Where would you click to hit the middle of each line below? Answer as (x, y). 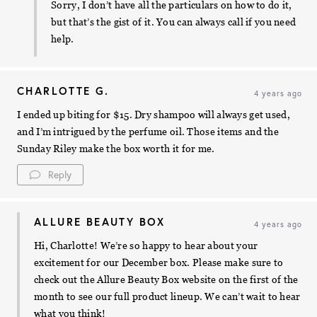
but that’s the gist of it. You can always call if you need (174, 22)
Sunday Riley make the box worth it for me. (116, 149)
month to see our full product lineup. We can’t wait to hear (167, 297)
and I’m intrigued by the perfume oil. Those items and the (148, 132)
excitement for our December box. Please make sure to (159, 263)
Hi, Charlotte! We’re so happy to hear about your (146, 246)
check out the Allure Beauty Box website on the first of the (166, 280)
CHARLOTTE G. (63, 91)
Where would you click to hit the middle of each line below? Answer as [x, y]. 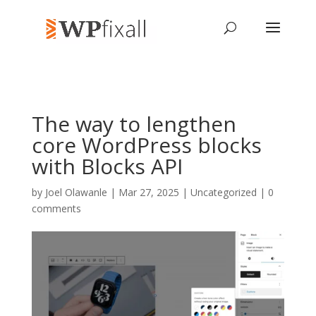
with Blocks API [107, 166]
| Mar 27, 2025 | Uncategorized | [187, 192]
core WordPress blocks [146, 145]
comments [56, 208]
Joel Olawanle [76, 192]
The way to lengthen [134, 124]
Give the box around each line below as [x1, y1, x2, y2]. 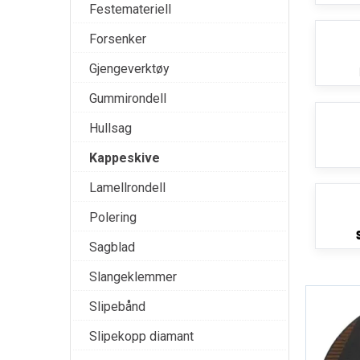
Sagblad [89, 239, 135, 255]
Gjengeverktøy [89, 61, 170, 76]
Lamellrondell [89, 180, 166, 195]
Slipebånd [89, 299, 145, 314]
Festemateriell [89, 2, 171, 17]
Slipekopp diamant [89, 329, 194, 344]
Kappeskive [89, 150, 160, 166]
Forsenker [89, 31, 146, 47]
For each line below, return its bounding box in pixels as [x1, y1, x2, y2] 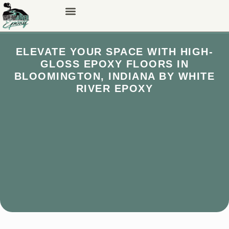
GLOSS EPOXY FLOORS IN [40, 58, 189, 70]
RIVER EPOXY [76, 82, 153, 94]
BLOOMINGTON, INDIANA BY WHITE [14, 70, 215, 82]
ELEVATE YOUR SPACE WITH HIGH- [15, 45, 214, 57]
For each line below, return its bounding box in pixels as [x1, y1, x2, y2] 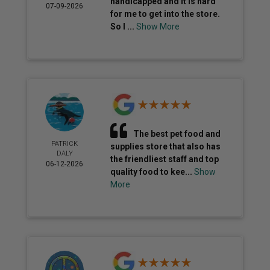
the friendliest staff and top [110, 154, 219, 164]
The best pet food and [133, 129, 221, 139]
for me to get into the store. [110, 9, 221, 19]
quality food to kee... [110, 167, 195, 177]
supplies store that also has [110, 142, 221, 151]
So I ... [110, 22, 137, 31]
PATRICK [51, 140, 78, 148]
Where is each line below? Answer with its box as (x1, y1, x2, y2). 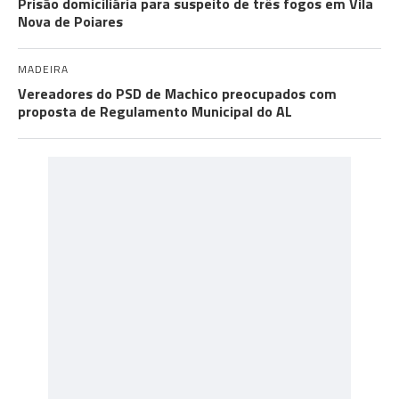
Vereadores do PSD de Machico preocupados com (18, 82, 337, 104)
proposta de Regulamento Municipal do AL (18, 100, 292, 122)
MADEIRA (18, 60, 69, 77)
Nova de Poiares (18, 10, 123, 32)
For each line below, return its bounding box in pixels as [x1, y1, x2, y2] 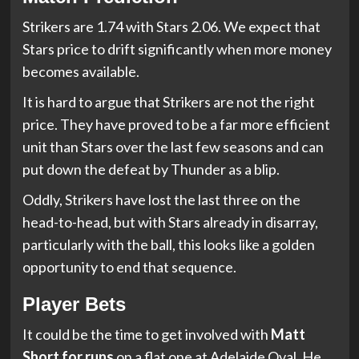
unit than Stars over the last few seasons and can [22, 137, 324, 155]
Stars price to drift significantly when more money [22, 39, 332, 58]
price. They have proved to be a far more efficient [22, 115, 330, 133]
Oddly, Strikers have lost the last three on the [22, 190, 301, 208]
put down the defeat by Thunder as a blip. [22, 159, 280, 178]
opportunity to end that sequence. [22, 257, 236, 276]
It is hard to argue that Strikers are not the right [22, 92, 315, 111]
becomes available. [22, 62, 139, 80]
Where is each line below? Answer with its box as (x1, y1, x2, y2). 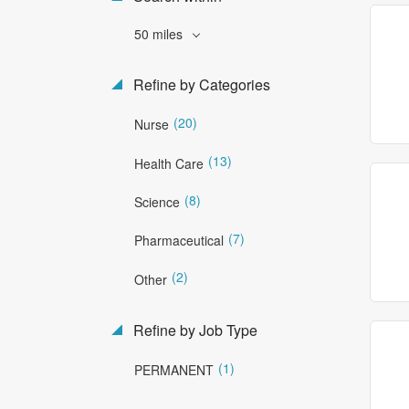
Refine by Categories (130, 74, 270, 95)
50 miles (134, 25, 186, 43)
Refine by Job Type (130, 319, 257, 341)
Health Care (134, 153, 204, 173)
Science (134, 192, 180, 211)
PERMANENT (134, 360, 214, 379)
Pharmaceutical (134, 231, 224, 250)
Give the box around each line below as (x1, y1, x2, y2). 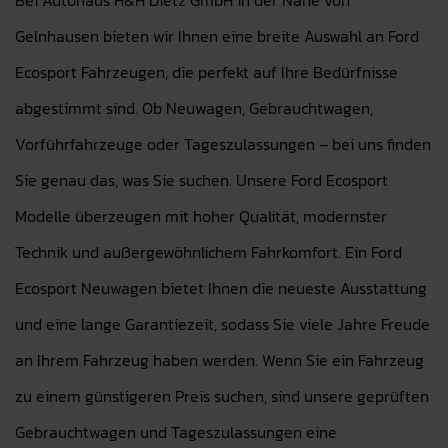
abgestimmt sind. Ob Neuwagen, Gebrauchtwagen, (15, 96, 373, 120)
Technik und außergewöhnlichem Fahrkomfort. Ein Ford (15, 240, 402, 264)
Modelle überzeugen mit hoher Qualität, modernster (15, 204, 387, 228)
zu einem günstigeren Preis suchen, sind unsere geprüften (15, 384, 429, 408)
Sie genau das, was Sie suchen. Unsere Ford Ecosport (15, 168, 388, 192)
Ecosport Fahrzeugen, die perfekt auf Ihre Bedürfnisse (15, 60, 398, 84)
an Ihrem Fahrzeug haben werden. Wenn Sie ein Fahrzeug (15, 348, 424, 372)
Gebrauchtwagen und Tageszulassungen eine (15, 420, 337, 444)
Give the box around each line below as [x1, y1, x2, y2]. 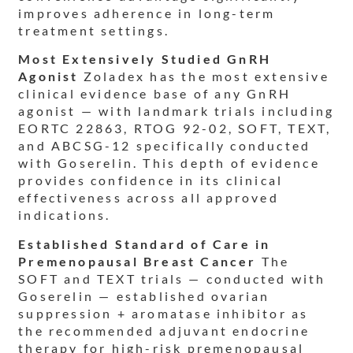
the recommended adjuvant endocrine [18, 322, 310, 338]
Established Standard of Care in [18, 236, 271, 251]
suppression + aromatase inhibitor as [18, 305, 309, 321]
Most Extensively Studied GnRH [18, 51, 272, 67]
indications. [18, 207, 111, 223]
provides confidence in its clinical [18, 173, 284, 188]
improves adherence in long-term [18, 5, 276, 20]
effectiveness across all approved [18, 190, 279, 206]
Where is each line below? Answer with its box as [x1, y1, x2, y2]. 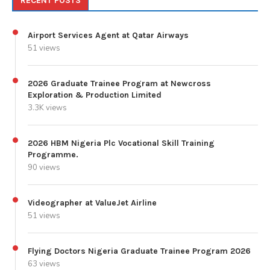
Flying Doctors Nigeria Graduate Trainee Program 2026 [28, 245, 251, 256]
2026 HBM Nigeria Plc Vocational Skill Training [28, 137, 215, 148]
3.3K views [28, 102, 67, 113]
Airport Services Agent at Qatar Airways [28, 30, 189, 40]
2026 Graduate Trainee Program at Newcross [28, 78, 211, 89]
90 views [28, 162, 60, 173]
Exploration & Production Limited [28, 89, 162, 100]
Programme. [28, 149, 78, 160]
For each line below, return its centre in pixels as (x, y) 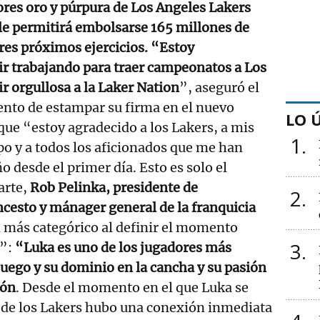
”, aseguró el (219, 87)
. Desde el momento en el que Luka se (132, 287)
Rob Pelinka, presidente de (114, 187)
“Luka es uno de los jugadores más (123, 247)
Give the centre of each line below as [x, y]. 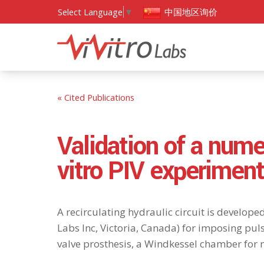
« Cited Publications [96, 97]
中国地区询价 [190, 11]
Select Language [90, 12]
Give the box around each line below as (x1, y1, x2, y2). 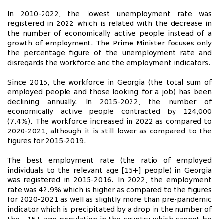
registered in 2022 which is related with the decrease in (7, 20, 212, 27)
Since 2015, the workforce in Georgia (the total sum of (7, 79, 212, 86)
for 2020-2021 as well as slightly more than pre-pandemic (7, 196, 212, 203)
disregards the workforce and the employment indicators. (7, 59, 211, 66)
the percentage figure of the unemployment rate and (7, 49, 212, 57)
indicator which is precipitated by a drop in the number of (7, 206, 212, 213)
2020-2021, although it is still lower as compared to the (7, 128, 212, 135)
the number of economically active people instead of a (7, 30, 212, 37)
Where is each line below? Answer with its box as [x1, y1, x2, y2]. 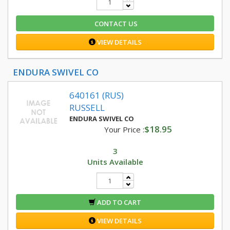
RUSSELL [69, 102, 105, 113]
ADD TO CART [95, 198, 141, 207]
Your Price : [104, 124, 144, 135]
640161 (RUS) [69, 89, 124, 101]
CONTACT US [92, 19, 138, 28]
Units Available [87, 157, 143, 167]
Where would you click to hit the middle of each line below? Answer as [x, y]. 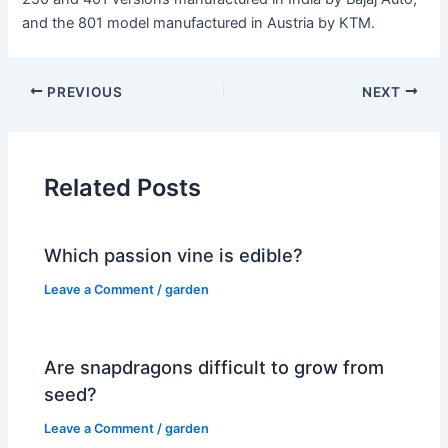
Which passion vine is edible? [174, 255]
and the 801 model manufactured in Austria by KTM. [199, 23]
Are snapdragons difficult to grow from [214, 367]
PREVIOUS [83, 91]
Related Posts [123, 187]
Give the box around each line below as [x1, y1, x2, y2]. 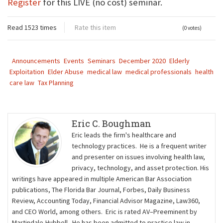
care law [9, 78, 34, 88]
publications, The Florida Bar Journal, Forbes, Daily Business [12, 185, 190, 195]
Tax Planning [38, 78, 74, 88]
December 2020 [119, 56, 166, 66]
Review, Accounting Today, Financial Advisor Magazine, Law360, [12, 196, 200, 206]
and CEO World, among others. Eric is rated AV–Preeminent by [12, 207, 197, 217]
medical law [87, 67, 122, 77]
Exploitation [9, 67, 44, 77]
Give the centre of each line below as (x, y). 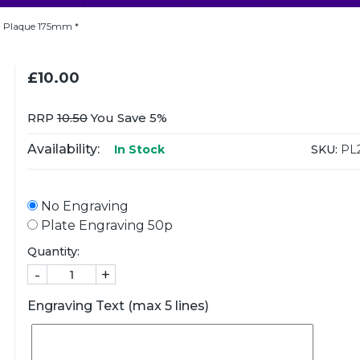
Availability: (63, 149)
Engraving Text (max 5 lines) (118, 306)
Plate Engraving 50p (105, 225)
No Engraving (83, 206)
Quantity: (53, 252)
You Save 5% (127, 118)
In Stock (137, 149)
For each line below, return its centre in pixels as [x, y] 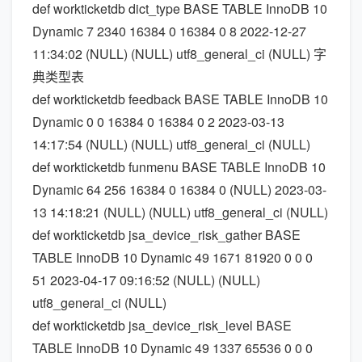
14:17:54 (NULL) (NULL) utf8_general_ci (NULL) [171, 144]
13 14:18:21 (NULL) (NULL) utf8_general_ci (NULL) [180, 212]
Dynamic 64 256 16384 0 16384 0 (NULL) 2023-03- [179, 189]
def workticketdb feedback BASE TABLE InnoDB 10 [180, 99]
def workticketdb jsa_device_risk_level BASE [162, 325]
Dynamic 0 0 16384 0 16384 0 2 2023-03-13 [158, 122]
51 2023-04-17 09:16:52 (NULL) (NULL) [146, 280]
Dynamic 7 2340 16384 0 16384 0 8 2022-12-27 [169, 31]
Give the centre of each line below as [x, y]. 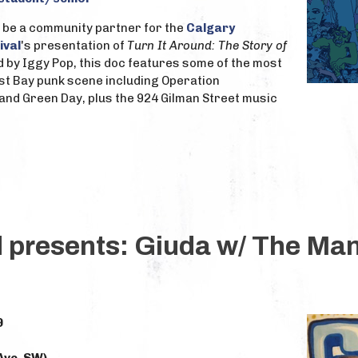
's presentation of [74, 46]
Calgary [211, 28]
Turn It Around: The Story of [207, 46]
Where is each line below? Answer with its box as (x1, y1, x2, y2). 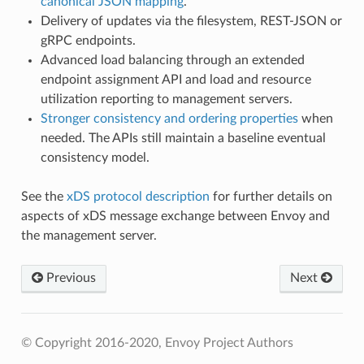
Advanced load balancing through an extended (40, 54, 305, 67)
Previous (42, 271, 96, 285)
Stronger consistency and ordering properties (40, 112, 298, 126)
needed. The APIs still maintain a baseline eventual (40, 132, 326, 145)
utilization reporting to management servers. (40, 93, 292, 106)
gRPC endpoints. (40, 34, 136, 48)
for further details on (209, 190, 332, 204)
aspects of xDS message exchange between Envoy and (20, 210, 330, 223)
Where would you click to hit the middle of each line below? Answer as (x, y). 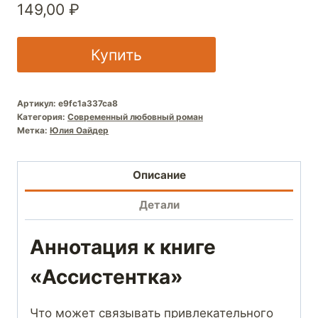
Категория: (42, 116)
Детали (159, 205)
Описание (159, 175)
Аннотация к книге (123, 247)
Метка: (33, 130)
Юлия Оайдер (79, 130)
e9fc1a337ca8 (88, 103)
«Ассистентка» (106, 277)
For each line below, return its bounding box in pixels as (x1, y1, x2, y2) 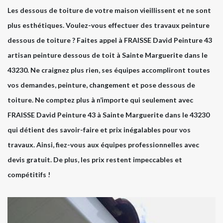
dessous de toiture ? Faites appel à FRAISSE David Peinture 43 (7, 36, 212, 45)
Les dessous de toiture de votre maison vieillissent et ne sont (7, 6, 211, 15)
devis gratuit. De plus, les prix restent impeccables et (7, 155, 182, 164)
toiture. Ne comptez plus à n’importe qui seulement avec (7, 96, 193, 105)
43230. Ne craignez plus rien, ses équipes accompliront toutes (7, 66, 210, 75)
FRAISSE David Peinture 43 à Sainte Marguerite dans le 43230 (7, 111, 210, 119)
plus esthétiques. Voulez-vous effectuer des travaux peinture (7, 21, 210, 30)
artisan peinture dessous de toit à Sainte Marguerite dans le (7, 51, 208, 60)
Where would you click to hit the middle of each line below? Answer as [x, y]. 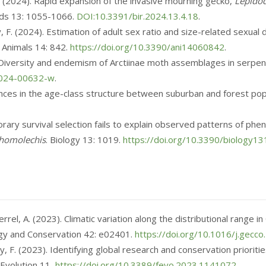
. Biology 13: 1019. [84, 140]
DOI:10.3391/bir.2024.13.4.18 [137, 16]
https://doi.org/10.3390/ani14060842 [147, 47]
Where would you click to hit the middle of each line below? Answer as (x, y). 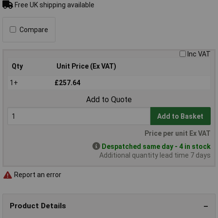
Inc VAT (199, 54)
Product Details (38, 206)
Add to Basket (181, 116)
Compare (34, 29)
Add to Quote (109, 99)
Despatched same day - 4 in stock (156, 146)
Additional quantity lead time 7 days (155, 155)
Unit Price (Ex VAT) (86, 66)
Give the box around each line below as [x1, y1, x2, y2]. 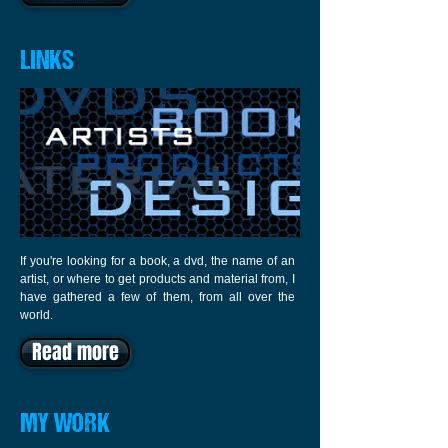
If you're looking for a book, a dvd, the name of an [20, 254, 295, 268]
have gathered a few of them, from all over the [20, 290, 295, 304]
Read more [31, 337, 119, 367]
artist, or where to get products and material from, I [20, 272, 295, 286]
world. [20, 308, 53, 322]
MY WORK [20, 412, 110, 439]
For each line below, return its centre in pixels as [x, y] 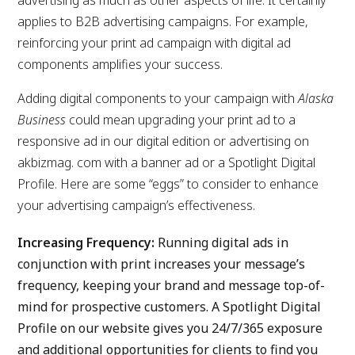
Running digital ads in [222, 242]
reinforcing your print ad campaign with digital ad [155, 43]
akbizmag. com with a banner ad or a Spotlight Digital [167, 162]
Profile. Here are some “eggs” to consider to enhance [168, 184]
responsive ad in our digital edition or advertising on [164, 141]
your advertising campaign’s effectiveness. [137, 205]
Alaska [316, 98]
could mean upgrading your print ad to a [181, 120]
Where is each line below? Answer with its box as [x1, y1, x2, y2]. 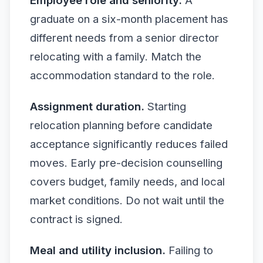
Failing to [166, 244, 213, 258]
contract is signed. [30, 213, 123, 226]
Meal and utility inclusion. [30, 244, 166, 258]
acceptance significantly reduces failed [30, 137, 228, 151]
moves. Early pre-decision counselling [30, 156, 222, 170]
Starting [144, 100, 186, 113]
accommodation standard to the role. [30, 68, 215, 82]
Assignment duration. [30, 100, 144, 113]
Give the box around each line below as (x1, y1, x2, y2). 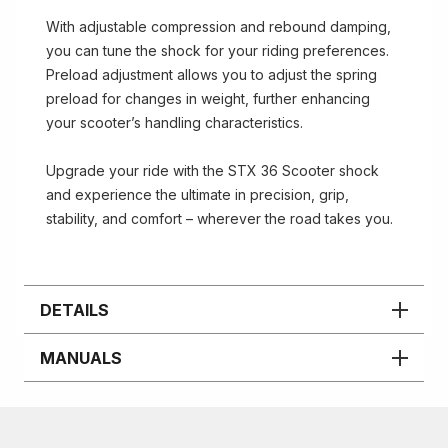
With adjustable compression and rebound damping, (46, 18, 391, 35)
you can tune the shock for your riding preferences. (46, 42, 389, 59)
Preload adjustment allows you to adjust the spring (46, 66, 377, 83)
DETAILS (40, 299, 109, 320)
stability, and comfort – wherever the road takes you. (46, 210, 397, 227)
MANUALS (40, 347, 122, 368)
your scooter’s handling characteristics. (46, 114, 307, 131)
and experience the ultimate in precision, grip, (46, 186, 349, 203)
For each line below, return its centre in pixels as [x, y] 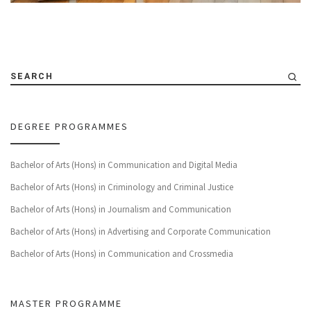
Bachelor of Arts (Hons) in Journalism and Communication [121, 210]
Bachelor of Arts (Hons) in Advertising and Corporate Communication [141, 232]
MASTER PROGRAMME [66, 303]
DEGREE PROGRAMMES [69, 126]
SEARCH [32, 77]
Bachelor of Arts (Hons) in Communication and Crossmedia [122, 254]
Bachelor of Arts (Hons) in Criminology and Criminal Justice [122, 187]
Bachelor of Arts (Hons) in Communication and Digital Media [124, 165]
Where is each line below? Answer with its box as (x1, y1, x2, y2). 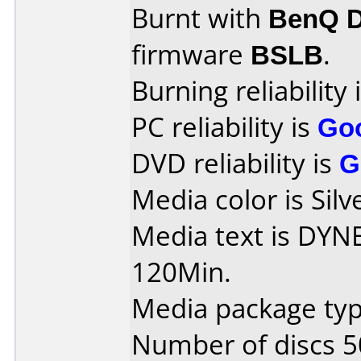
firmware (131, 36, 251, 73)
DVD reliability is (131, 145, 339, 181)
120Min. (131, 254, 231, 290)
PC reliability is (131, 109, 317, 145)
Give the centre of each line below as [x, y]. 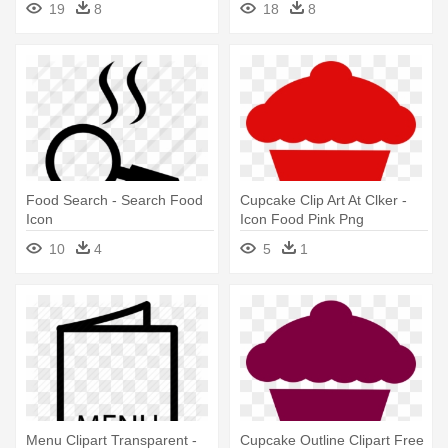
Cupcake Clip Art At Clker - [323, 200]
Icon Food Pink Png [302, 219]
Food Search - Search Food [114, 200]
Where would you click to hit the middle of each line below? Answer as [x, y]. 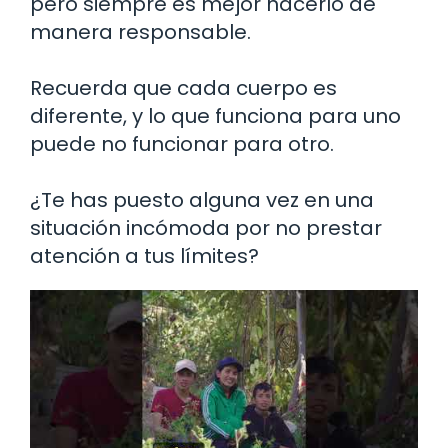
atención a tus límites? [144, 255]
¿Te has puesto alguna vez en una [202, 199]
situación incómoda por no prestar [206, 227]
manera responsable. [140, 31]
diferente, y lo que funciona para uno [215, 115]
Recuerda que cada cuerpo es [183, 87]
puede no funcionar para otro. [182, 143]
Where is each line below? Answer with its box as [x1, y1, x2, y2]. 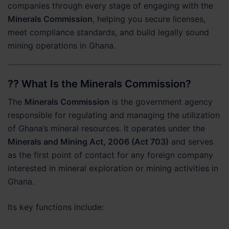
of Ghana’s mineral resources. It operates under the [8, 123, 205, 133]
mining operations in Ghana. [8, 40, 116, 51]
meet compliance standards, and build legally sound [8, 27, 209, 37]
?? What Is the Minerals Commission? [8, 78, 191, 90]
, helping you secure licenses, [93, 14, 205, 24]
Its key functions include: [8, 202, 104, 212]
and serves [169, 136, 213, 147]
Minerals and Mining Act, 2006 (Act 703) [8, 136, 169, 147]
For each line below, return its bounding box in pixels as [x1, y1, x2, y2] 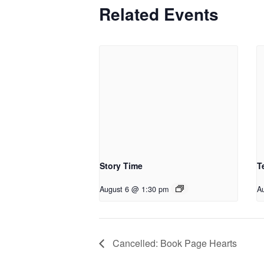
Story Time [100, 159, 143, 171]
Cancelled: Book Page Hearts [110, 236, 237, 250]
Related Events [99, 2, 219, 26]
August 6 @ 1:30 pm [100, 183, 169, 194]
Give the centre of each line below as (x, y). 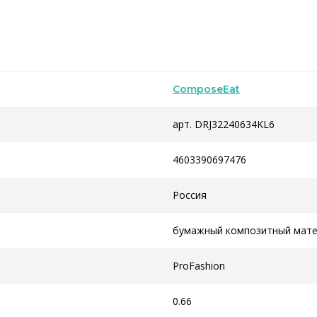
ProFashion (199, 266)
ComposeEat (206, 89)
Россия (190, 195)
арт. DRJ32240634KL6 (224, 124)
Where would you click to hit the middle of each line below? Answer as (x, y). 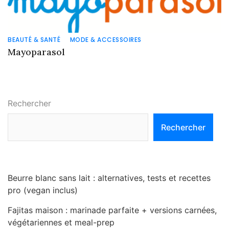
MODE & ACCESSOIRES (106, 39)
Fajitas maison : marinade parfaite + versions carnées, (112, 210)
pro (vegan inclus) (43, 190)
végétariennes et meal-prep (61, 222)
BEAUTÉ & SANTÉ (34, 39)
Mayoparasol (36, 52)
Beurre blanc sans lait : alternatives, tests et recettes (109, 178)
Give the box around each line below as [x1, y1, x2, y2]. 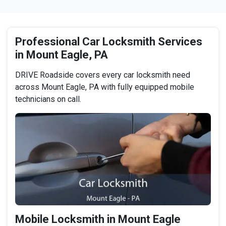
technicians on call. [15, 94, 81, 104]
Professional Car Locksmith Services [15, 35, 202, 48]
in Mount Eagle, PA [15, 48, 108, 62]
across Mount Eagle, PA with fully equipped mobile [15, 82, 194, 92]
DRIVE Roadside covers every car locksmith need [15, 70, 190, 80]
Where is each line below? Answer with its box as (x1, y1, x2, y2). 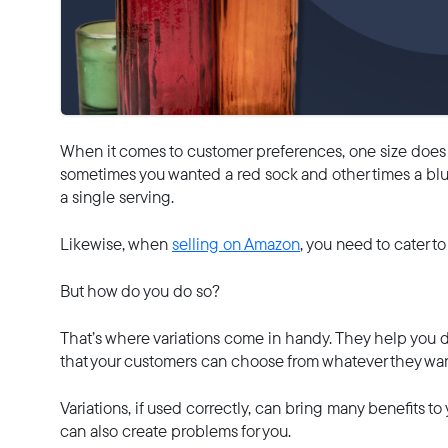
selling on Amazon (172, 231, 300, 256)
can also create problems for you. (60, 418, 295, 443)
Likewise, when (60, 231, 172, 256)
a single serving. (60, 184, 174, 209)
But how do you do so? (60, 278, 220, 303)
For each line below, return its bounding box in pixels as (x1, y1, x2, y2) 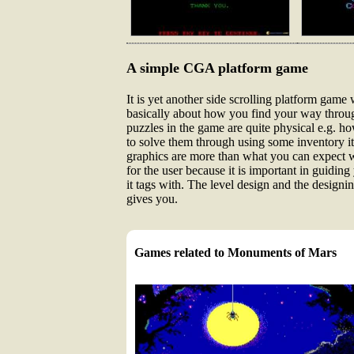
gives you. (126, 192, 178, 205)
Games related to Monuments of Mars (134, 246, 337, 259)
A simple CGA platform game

_Problem_. From the records above, copy exactly the stretch from the line holding "FRAISSE David Peinture 43 à" through the line holding "contract is signed. [30, 213, 123, 226]", both ends included, without the pictures.

_Solution below_.
FRAISSE David Peinture 43 à Sainte Marguerite dans le 43230 (7, 111, 210, 119)
plus esthétiques. Voulez-vous effectuer des travaux peinture (7, 21, 210, 30)
artisan peinture dessous de toit à Sainte Marguerite dans le (7, 51, 208, 60)
Where would you click to hit the middle of each line below? Answer as [x, y]. 
. Biology 13: 1019. [84, 140]
DOI:10.3391/bir.2024.13.4.18 [137, 16]
https://doi.org/10.3390/ani14060842 [147, 47]
Where would you click to hit the middle of each line below? Answer as (x, y). 
Inc VAT (199, 54)
Product Details (38, 206)
Add to Basket (181, 116)
Compare (34, 29)
Add to Quote (109, 99)
Despatched same day - 4 in stock (156, 146)
Additional quantity lead time 7 days (155, 155)
Unit Price (Ex VAT) (86, 66)
Give the box around each line below as [x1, y1, x2, y2]. 
If you're looking for a book, a dvd, the name of an [20, 254, 295, 268]
have gathered a few of them, from all over the [20, 290, 295, 304]
Read more [31, 337, 119, 367]
artist, or where to get products and material from, I [20, 272, 295, 286]
world. [20, 308, 53, 322]
MY WORK [20, 412, 110, 439]
For each line below, return its centre in pixels as [x, y] 
Running digital ads in [222, 242]
reinforcing your print ad campaign with digital ad [155, 43]
akbizmag. com with a banner ad or a Spotlight Digital [167, 162]
Profile. Here are some “eggs” to consider to enhance [168, 184]
responsive ad in our digital edition or advertising on [164, 141]
your advertising campaign’s effectiveness. [137, 205]
Alaska [316, 98]
could mean upgrading your print ad to a [181, 120]
Where is each line below? Answer with its box as [x1, y1, x2, y2]. 
Failing to [166, 244, 213, 258]
contract is signed. [30, 213, 123, 226]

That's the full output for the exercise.